Stored dataset items =>

════════

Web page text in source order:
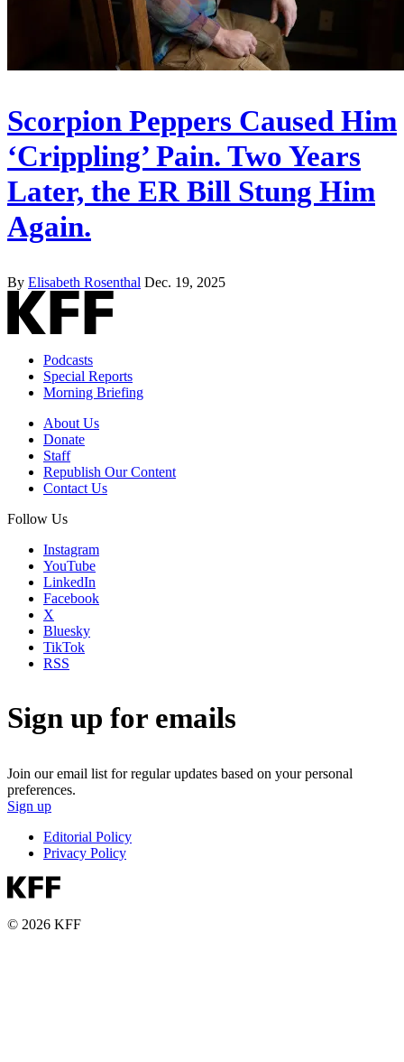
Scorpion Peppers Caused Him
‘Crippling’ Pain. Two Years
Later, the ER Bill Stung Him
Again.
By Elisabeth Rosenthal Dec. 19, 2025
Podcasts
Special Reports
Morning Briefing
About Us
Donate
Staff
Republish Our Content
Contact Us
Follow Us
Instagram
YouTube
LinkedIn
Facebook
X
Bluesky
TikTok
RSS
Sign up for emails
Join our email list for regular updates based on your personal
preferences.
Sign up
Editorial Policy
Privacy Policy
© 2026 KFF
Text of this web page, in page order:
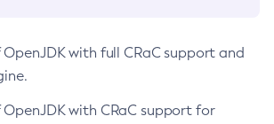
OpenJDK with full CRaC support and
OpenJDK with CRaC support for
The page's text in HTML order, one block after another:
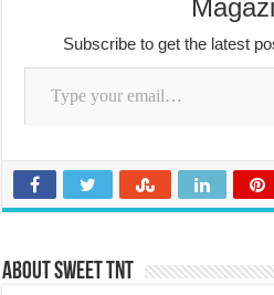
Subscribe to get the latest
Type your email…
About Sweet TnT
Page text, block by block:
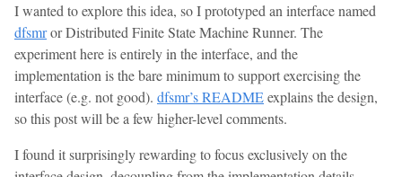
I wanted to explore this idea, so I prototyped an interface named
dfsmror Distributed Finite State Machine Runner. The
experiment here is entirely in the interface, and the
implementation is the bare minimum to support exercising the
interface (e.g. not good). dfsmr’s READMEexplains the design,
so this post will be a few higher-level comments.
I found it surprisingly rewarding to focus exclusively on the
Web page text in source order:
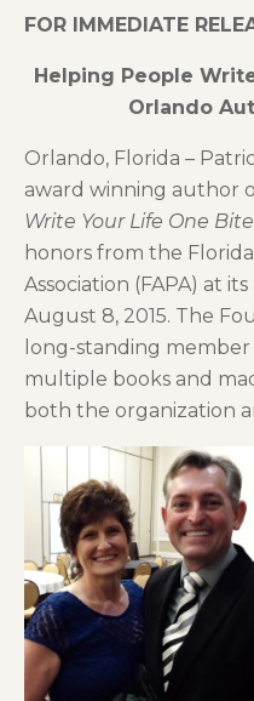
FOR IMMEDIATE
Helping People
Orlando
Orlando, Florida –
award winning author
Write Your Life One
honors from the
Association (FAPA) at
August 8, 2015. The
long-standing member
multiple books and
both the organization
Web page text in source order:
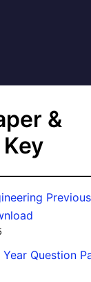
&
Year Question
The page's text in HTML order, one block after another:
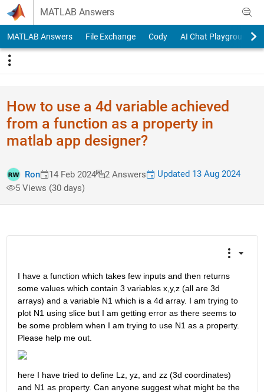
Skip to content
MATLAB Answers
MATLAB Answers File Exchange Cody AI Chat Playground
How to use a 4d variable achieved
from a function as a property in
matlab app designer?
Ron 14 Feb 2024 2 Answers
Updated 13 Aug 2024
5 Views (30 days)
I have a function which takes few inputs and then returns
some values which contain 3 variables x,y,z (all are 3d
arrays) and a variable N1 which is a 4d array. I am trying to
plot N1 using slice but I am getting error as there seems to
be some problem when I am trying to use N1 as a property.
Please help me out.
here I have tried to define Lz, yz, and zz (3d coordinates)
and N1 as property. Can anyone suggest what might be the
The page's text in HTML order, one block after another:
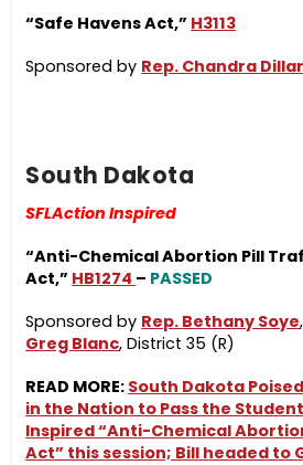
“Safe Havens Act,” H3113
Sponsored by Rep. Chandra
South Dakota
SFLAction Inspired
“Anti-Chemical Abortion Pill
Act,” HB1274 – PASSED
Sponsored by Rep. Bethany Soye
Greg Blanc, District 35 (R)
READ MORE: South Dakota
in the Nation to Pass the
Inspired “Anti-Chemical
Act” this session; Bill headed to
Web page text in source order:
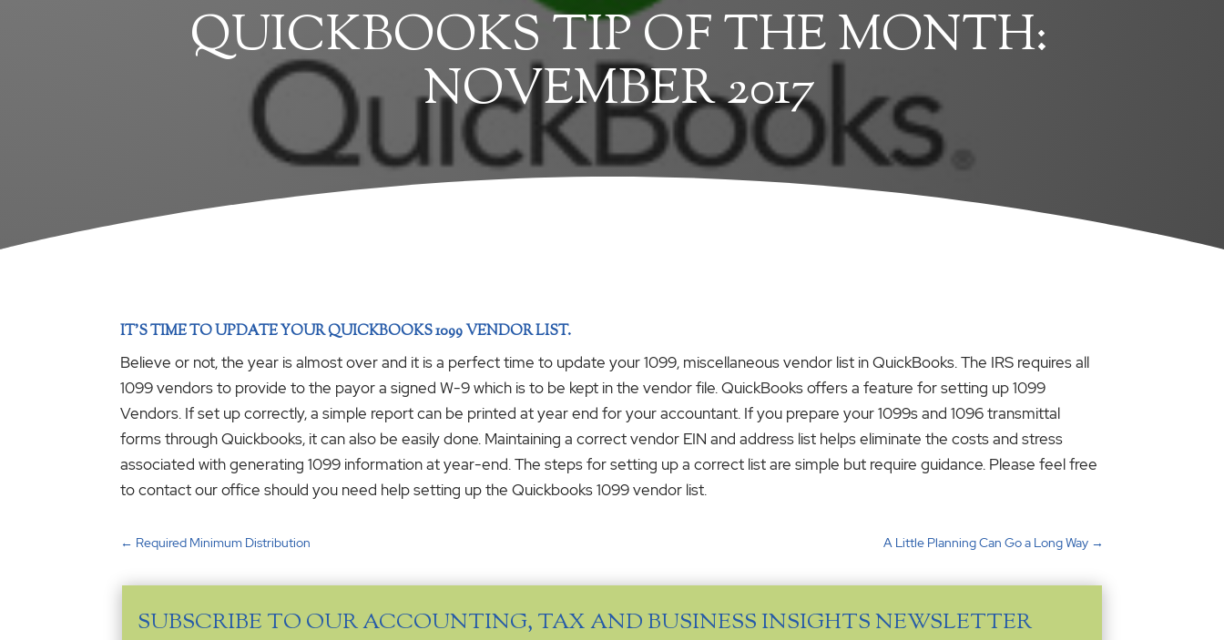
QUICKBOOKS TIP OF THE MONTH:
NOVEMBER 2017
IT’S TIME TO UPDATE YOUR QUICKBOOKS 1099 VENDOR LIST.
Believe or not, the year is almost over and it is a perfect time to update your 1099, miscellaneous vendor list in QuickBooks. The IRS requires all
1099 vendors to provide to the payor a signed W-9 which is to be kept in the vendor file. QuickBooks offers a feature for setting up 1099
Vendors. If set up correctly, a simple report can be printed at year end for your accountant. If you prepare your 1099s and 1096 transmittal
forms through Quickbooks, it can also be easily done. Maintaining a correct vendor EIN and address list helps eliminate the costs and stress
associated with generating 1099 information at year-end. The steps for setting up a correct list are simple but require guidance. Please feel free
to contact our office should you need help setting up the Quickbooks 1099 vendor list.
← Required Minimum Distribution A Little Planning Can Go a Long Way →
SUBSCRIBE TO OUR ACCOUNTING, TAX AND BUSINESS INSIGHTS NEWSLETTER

════════

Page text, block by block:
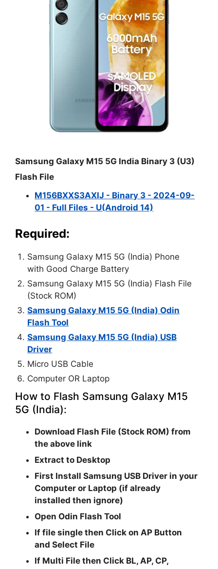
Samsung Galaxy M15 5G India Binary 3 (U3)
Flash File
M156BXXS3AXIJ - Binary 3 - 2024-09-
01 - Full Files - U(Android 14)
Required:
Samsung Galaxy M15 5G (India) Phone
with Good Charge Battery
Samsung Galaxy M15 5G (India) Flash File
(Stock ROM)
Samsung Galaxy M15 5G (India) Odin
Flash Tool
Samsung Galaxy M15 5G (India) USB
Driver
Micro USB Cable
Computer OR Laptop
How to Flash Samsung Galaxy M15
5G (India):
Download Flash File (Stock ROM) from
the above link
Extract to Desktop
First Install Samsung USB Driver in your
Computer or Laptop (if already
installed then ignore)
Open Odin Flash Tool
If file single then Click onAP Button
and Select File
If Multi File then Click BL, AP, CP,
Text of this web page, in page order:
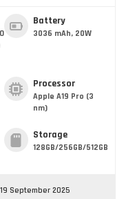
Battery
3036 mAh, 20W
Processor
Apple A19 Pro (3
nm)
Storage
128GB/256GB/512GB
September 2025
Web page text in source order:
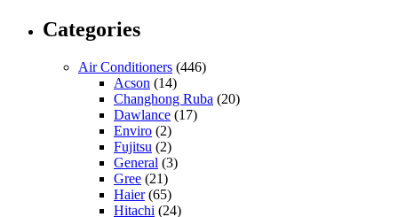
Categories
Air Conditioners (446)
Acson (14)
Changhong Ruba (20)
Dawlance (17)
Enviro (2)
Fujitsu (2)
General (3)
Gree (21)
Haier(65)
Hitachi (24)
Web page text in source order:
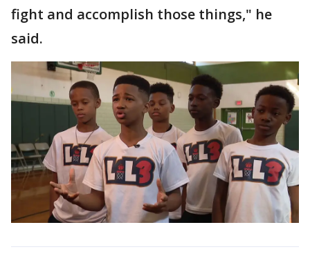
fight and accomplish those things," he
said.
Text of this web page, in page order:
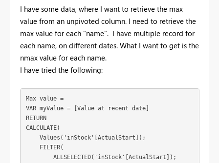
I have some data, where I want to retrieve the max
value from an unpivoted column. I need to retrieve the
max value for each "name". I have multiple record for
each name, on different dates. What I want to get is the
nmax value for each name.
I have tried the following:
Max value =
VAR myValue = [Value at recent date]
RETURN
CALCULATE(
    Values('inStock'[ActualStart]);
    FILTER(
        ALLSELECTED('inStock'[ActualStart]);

════════

Exercise =>
What is the number of lines in the data that hold the string "tried"? Answer with the number only.

Result below =>
2